→ **Activity**
Excluding pictures, retype exactly the lines from the one with "the Acropolis, Acropolis" through the end of the records that follow.

(Source records)
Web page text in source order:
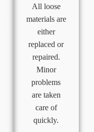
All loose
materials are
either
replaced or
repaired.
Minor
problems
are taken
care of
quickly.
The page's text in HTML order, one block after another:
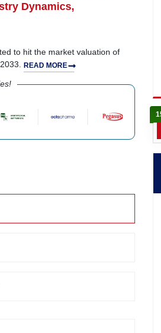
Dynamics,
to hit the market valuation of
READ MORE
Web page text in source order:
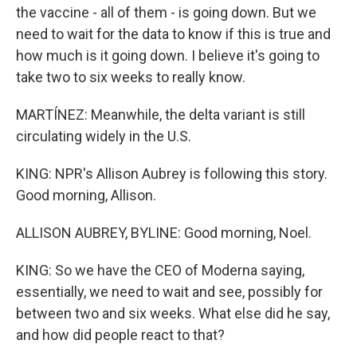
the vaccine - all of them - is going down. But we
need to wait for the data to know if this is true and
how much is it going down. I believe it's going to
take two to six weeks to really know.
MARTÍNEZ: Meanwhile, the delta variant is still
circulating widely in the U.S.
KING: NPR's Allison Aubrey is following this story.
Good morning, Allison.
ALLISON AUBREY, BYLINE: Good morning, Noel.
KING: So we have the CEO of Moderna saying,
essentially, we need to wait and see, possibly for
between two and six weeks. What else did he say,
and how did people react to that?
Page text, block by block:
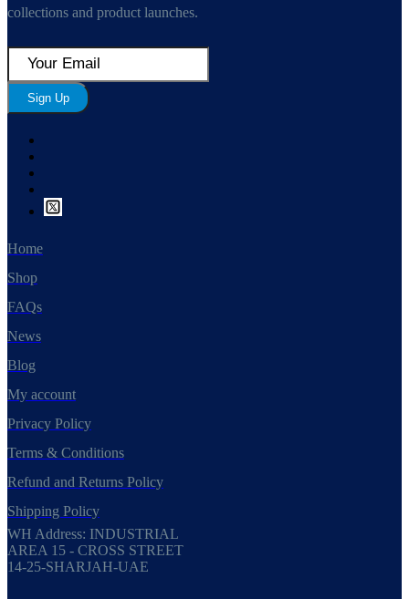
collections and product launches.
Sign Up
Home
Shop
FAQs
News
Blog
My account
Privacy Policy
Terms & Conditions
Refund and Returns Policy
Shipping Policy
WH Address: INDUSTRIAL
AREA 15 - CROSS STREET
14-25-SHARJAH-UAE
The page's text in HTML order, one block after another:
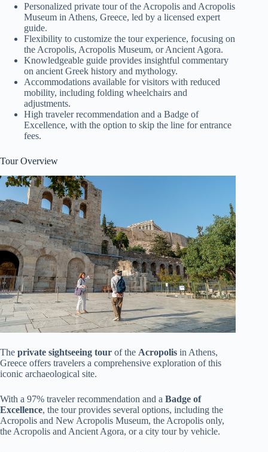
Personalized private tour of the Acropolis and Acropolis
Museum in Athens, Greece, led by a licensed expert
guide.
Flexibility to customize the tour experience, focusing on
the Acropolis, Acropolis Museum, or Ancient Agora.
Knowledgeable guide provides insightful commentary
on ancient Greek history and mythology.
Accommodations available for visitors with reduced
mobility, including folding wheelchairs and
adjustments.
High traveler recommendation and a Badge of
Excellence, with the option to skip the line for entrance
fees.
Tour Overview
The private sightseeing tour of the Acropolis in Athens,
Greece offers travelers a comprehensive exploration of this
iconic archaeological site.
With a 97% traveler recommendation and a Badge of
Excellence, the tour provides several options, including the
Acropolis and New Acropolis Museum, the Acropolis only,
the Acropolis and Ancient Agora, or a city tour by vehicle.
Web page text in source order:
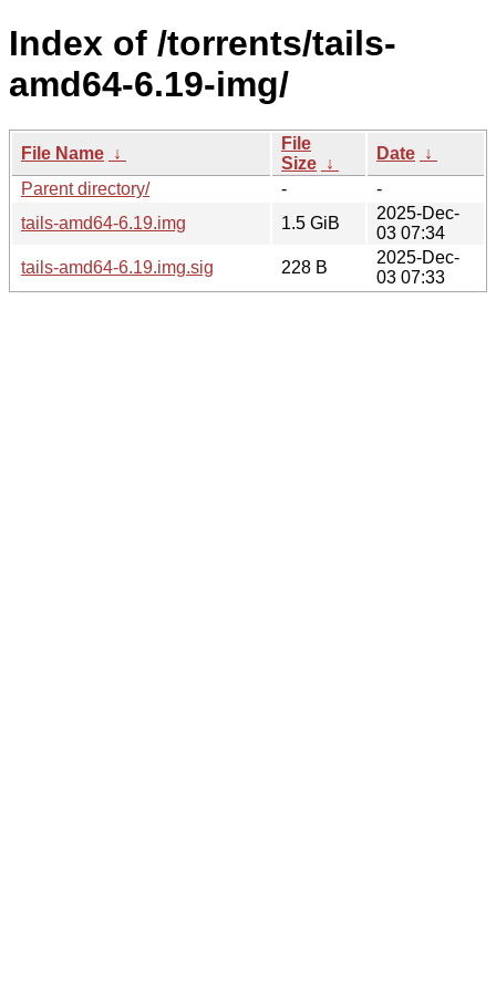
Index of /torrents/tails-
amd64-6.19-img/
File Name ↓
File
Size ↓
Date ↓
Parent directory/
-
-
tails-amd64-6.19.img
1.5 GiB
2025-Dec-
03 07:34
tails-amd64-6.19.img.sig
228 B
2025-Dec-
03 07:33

→ **Solution to this problem**
the Acropolis, Acropolis Museum, or Ancient Agora.
Knowledgeable guide provides insightful commentary
on ancient Greek history and mythology.
Accommodations available for visitors with reduced
mobility, including folding wheelchairs and
adjustments.
High traveler recommendation and a Badge of
Excellence, with the option to skip the line for entrance
fees.
Tour Overview
The private sightseeing tour of the Acropolis in Athens,
Greece offers travelers a comprehensive exploration of this
iconic archaeological site.
With a 97% traveler recommendation and a Badge of
Excellence, the tour provides several options, including the
Acropolis and New Acropolis Museum, the Acropolis only,
the Acropolis and Ancient Agora, or a city tour by vehicle.
Web page text in source order:
Index of /torrents/tails-
amd64-6.19-img/
File Name ↓
File
Size ↓
Date ↓
Parent directory/
-
-
tails-amd64-6.19.img
1.5 GiB
2025-Dec-
03 07:34
tails-amd64-6.19.img.sig
228 B
2025-Dec-
03 07:33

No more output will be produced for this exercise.